One of the bigger problems databases face is the space crunch. As individual databases edge toward the petabyte range, it's getting much harder to find appropriate storage. And of course, the number of tables isn't growing in proportion, which means we're going from a large table size of a few million rows to that of a few billion rows. In fact, soon enough, few among us will be surprised to encounter tables in the tens of billions of rows.
Not to mention that storing all this new data is only a third of the problem. Making it accessible is the second third: Sure, disk space keeps getting cheaper, but coaxing decent performance out of a database in the petabyte range may require thousands of drives.
The last third of the problem is simply the space required to maintain backups of all this data. Currently, it's already too expensive to back up a database that's several terabytes – without compressing it, that is.
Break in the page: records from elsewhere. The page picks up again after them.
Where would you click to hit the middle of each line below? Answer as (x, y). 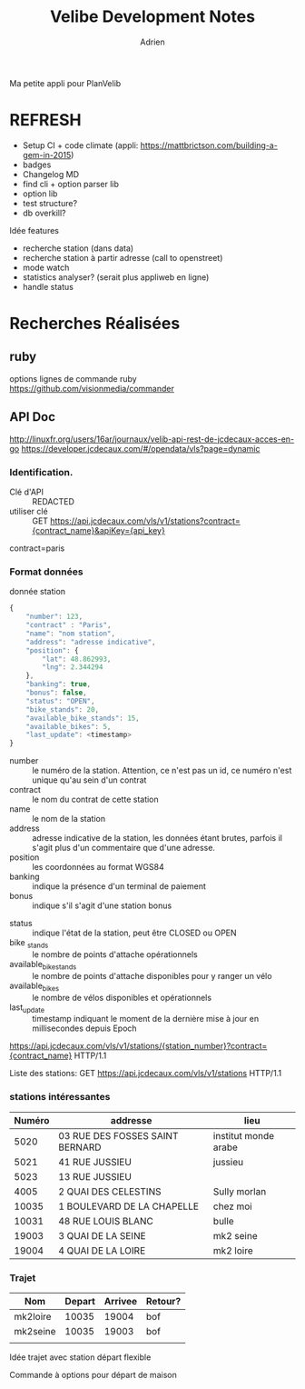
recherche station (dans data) (78, 248)
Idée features (34, 230)
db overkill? (44, 213)
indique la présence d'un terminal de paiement (119, 886)
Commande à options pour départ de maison (93, 1374)
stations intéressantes (60, 1097)
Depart (80, 1301)
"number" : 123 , (54, 617)
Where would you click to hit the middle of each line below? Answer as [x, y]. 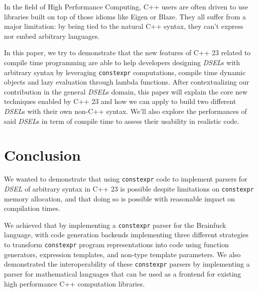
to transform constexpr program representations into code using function [117, 244]
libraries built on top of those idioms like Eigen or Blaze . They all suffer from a [125, 16]
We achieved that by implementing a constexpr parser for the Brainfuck [115, 225]
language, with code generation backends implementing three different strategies [126, 235]
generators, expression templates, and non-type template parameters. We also [123, 254]
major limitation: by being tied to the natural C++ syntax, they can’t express [124, 26]
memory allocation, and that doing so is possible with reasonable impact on [120, 198]
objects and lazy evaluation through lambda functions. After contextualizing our [127, 82]
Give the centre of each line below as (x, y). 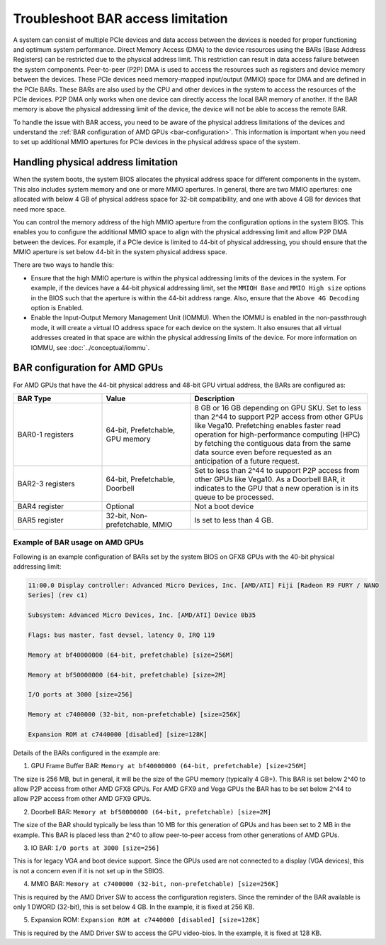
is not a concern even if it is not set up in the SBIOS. (89, 870)
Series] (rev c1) (58, 595)
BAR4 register (41, 506)
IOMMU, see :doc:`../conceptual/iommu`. (90, 347)
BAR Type (34, 398)
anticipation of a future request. (247, 461)
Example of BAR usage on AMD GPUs (79, 542)
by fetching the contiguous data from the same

That's why I feel the next big achievement in databases will be better, more efficient compression algorithms and surrounding structures for table data – and possibly even for databases as a whole. The compression technologies currently in use are neither widespread nor high-performance enough to withstand the rigors of a demanding DSS (decision support system) or OLTP (online transaction process) system.
As for backups, a few vendors currently sell compression solutions for SQL Server, but no solution of much consequence exists for the other relational DBMSes. And all of them rely on the usual open APIs and standard compression algorithms. To get the level of compression and performance that the future of databases will demand, there's going to have to be a technology breakthrough.
That's why I believe that live data compression and backup compression will be the next big frontiers to conquer.